If your heat is even throughout the house I'd be inclined to leave well enough alone.0 -
Hi Brad,
I am in the spin the fins first column especially if he can do it himself. I would highly suggest wearing a good pair of gloves.
My second choice would be the cut, spin and coupling route but even then $1,500.00 sounds high. I just did an adjustment in my daughters home, adding eight feet and it took two hours. So spinning a whole house shouldn't take more than a day or two and a box of couplings. Something missing?
Now for a naive question for you. If the house is heating evenly doesn't that seem to say that all the fins may be wrong and therefore the house is just taking longer to get to temp but once there is maintaining it ok?
TIA,
Jack0 -
Jack, Hi
I would remain true to my original posting in that, even if the house can now be heated, it is like walking with a brick tied to one foot. Why do that even if you can still walk? Why make it hard on yourself?
Point being, with the fins emitting proper heat as they are capable of doing when rotated correctly, lower water temperatures can be used compared to whatever is being used now. That will save fuel. It has to.0 -
Jack
Are you a contractor?
If so, how can you comment on what is high and what is not. This trade is hard enough to make a decent living at without others replying, sight-unseen what a proper charge should look like.
John T.0 -
Thanks,
I wasn't disagreeing with you but only being a Contrarian which could be interpreted as a PITA but not trying to be.
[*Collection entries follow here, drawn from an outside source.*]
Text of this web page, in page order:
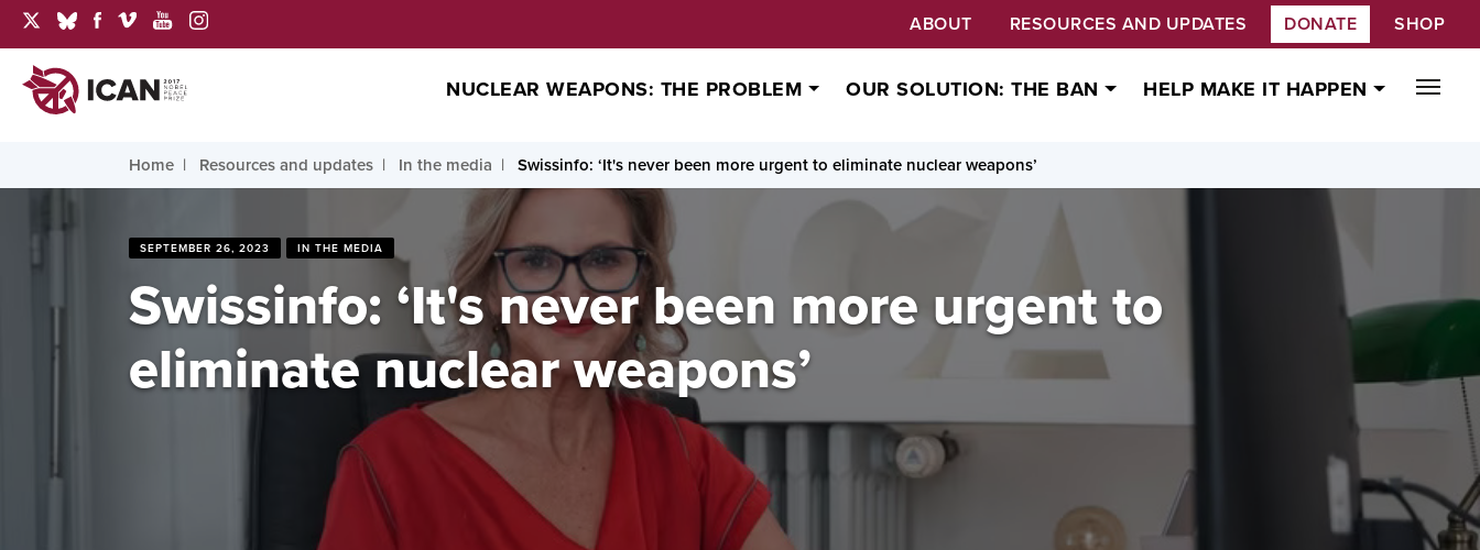
ABOUT RESOURCES AND UPDATES DONATE SHOP
NUCLEAR WEAPONS: THE PROBLEM OUR SOLUTION: THE BAN HELP MAKE IT HAPPEN
Home Resources and updates In the media Swissinfo: ‘It's never been more urgent to eliminate nuclear weapons’
SEPTEMBER 26, 2023 IN THE MEDIA
Swissinfo: ‘It's never been more urgent to
eliminate nuclear weapons’

I understand the lower temp thing but am trying to understand how the house could be heating properly with those fins turned, it shouldn't but if it is it seems it shouldn't use that much extra fuel it would just take longer for the fins to put out the BTU's needed.
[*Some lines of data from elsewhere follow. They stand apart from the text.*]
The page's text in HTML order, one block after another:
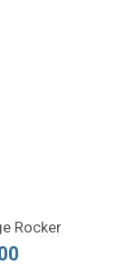
Rocker
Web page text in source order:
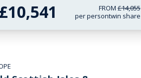
£10,541 FROM£14,055
per persontwin share
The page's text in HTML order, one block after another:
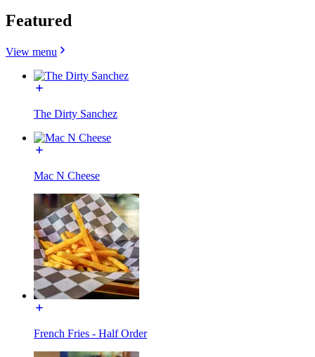
Featured
View menu
The Dirty Sanchez
Mac N Cheese
French Fries - Half Order
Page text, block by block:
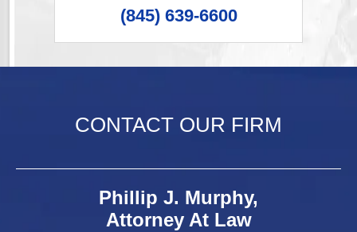
(845) 639-6600
CONTACT OUR FIRM
Phillip J. Murphy,
Attorney At Law

Except for pipe loss what isn't going out to the rooms is going back to the boiler, No?
Jack0 -
Sorry
you took offense. Yes I am a "contractor", semi-retired and it would have to be quite the house to demand at least $1,500.00 to turn the fins.
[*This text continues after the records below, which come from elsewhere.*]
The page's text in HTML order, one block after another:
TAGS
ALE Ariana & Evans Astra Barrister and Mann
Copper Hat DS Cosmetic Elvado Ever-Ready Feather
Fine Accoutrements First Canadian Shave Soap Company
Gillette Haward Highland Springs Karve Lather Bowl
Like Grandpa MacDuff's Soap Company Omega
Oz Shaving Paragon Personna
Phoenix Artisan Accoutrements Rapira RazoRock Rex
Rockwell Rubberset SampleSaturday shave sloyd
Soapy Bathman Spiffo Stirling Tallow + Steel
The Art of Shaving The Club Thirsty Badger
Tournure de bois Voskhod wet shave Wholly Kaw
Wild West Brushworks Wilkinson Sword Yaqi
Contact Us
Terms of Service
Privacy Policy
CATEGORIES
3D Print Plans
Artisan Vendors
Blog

With that said, I only responded to the writers information and agree not everything is known.
Jack0 -
No argument taken, Jack
My take on the heating and time factor is that the rate of BTU's into the house is less than specified, so yes it would take longer to reach temperature. But BTU's in has to match BTU's out to maintain any temperature.
That the space heats now indicates to me any of the following:
Oversized radiation which compensates for turned fins.
Higher water temperature to drive the fins to a conductive rather than convective heater. Sort of an indirect convector using what would seem to be solid metal from an airflow perspective.
And you are correct, what goes out and is not used elevates the return water temperature. Boiler short-cycling and bouncing off high limit is probably a common occurrence.
Contrarians Unite! Challenging assumptions is the work of angels.
Brad0 -
Uni
I can drive to NYC from my house in 20 hours At 30MPH with the brakes on and auto transmission slipping or I can make that drive in 10 hours and use the brakes only when needed to stop or slow down. Just because I can do it smoothly in 20 hours doesn't make it the right ting to do.0 -
They call me _______.
I just never ruled out the chance that the correctly installed ones happen to be in key occupancy comfort spots within the house.
If much of this is the case and you rotate the ones that are mostly in bedrooms, and therfore not as directly influencing the comfort factor or the t-stat, then you are going to actually use more fuel.
If for whatever reason this guy has to pay $1500 to $3000 to fix the gas company's error, do you really think it has much of a payback? It's pretty hard to guess what exactly this is costing the person in efficiency. My point is that it may not actually be enough to worry about. The inconvenience of having all your rads pulled and risks of leaks are all part of this.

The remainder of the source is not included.